By using resources available from the cloud, you can scale as your needs dictate. So, you don’t need to make a large technology investment today for business that may not develop for some time. Similarly, you are prepared if business exceeds your expectations. You can “spin up” extra resources as necessary.

2. Matching of Revenues and Expenses

When business is good, you use the cloud more, and there is an associated increase in expenses. But revenue is up as well, so you have the extra revenue to pay for the extra expenses. This helps keep your cash flow consistent, meaning no need to make large payouts without the incoming business to cover the expenses.

3. Frequent Updates

Cloud technologies are updated as soon as new features become available.  There is no need to wait for major “forklift” upgrades with a truckload of new features being added at a single time. Anyone using Office 365, or a similar program is familiar with the ongoing updates, which typically are small enough that they can be scheduled “after hours” or during other slow periods rather than needing to stop for hours or longer for updates to be loaded.

4. Immediate availability

Though you may take some time to customize cloud-specific technology to meet your needs, you are basically ready to go as soon as you sign the contract. There’s no need to wait for a technical team to install programs on premises in one or multiple facilities.

5. Enhanced Security

Cloud providers must protect your data as well as that of all other customers, using a portion of the fees they charge for that purpose. As a result, they can dedicate more resources to security than can any single company that is using the cloud services.

5 Things to Hate

1. Loss of Control

When you take your business to the cloud, the cloud provider has the data, managing where it is stored. It could be in the U.S.; it could be overseas, unless the contract stipulates it must be onshore. Similarly, loss of visibility can be an issue.

2.  Micro-Managing Resources

As opposed to on-prem where you typically buy the equipment (CAPEX) can ‘set it and forget it,’ in the cloud you do not have that luxury. Once equipment is owned on-prem, the norm is to leave things up and running. Conversely, in the cloud, you must build the behavior and automation to turn down, or off, resources that are not being used. If not, the cost is OPEX, and idle resources can quickly skyrocket.

3. Cost Control

All it takes is one spike in a large enterprises’ application usage for your cloud bill to go soaring out of control. Couple this with not catching said spike for a period of time, and you could be looking at hundreds of thousands in cloud cost waste.

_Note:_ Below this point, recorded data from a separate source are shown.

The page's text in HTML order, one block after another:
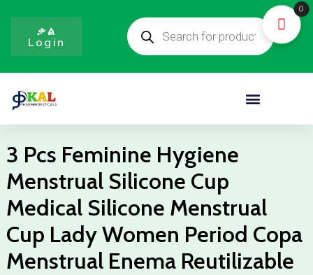
content
Products
search
ቃል
Login
Menu
3 Pcs Feminine Hygiene
Menstrual Silicone Cup
Medical Silicone Menstrual
Cup Lady Women Period Copa
Menstrual Enema Reutilizable
0

4.  All Cloud Providers Aren’t the Same

While all cloud providers promise the same benefits, the reality is that different cloud providers will offer better solutions for different companies. Some cloud providers seek to serve companies across different parts of the global economy, while others specialize industries, such as financial services. Similarly, the largest cloud providers, like AWS (Amazon Web Services), Microsoft Azure and Google Cloud are familiar with, and tend to be very responsive to large, global enterprises. Smaller cloud providers don’t have the reach of AWS or the others, but they may be more responsive to the needs of smaller customers. The bottom line is that a company can’t simply choose a cloud provider that makes the best pitch or because you know another organization that uses it. Like any other important business decision, choosing a cloud provider requires thoughtful due diligence.

5.  You’re Still Responsible

Did the cloud service go down as AWS did for a significant period earlier in December of 2021? Your customers don’t care. They are doing business with you, not AWS. So, when a cloud provider goes down, for whatever reason, a company needs to be ready to handle the resulting customer complaints. The AWS outage also points to the need for due diligence when examining potential cloud providers, with uptime and reliability being prime considerations.

The cloud is here to stay. We can all agree on that. So, we might as well make the most of our relationship with it and fix what’s not working, ASAP! No one actually wants a breakup.